As you can see, the air will flow past the open end of the pipe. I am wondering what to expect from the air in the pipe and just beyond the open end of the pipe. I have tried to look up this information, but everything I find is about pressure reduction in fluid flowing through a pipe.

My intuition is telling me that the air just outside the orange pipe opening will be sucked into the lower pressure air that is moving and that effect will continue into the orange pipe causing reduced pressure inside the pipe as well, though possibly not as low pressure as outside the pipe. Also, possibly the pressure would follow a gradient where the pressure increases the farther into the orange pipe (towards the closed end) that you go.

I have other intuitions about reactions that could take place because of this, but first I just want to understand what happens with the air flow and pressure inside the pipe and just outside its opening. I would like to request any explanations of the fluid dynamics and not just the aerodynamic aspects.

How does the air pressure and flow of the pipe react to the air motion described by the arrows in the picture?

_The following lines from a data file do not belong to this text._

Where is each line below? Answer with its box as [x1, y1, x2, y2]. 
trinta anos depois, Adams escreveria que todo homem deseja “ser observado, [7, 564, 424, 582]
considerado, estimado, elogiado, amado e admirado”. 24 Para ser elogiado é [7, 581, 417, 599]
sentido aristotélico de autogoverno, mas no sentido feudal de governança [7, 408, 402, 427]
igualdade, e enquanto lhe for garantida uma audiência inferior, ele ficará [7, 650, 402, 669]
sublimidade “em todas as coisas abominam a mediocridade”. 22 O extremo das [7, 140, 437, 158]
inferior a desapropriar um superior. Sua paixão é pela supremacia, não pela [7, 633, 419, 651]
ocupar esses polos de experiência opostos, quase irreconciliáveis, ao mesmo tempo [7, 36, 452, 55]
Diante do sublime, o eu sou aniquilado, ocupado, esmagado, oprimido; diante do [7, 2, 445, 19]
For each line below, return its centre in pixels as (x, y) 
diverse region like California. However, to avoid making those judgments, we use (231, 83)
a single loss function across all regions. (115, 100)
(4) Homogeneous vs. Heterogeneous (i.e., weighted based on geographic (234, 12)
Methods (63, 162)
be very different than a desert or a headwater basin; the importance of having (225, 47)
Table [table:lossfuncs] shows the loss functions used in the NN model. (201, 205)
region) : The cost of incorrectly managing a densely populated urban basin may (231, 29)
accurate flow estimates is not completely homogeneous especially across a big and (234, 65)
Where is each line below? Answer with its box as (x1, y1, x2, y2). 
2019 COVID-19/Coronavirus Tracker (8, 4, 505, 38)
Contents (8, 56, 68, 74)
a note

The construction and fluid flow is akin to a Pitot tube-in-reverse. Let us label points from right to left as $$1$$, $$2$$ and $$3$$ corresponding to the closed and open ends of the orange tube and far left of the open end of the orange tube respectively. We assume that the structure enveloping the orange pipe does has identical cross-sectional area leftwards starting from point $$2$$.
We now analyze the flow within and without the orange pipe as the fluid initially blows from point $$1$$ to point $$3$$. Indeed, the Bernoulli's equation is a steady-state equation and should not be applied to the time-varying flow we're analyzing, we will apply this approximation. Using Bernoulli's equation $$p_3 + \frac{1}{2}\rho v_3^2 = p_2 + \frac{1}{2}\rho v_2^2$$ for the flow within the structure (outside the orange pipe) while noting that $$v_3 < v_2$$ due to the mass conservation, we have that $$p_2 < p_3$$. Further, for the flow inside the orange pipe $$v_1 = 0$$ so that $$p_2 + \frac{1}{2}\rho v_2^2 = p_1$$. Therefore, $$p_2 < p_1$$. This means that initially, air would flow leftwardswards inside the orange pipe from point $$1$$ to point $$2$$. Subsequently, the pressure within the orange column will equalize $$p_1 = p_2$$ terminating any motivation for the flow to occur.